_Requirement_. Wherever the string "IPropertySystemVtbl" appears in the entries below, return the line that holds it.

┌─ Data for this exercise

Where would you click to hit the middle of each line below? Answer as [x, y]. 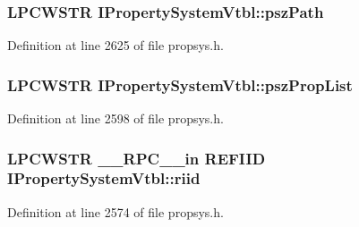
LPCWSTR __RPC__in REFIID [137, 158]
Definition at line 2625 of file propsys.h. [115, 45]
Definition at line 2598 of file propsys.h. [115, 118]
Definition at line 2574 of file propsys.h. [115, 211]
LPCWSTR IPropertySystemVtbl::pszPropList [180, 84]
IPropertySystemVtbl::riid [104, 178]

└─

_Answer section_.
LPCWSTR IPropertySystemVtbl::pszPropList [180, 84]
IPropertySystemVtbl::riid [104, 178]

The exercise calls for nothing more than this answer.